───── GIVEN RECORDS

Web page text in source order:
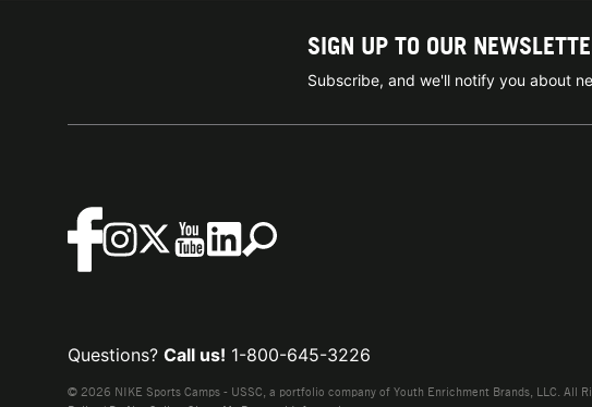
SIGN UP TO OUR
Subscribe, and we'll notify you about
Questions? Call us! 1-800-645-3226
© 2026 NIKE Sports Camps - USSC, a portfolio company of Youth Enrichment Brands, LLC. All
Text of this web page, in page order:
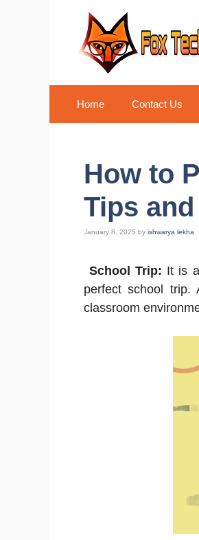
Home Contact Us
How to
Tips
January 8, 2025 by ishwarya lekha
School Trip: It is
perfect school
classroom
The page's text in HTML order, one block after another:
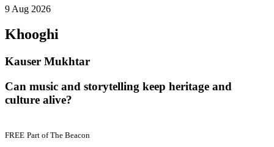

──────────

- [WHAT THE TASK REQUIRES]:
Once the pictures are removed, output the entries above exactly as given.

- [RESULT OF THIS TASK]:
Web page text in source order:
SIGN UP TO OUR
Subscribe, and we'll notify you about
Questions? Call us! 1-800-645-3226
© 2026 NIKE Sports Camps - USSC, a portfolio company of Youth Enrichment Brands, LLC. All
Text of this web page, in page order:
Home Contact Us
How to
Tips
January 8, 2025 by ishwarya lekha
School Trip: It is
perfect school
classroom
The page's text in HTML order, one block after another:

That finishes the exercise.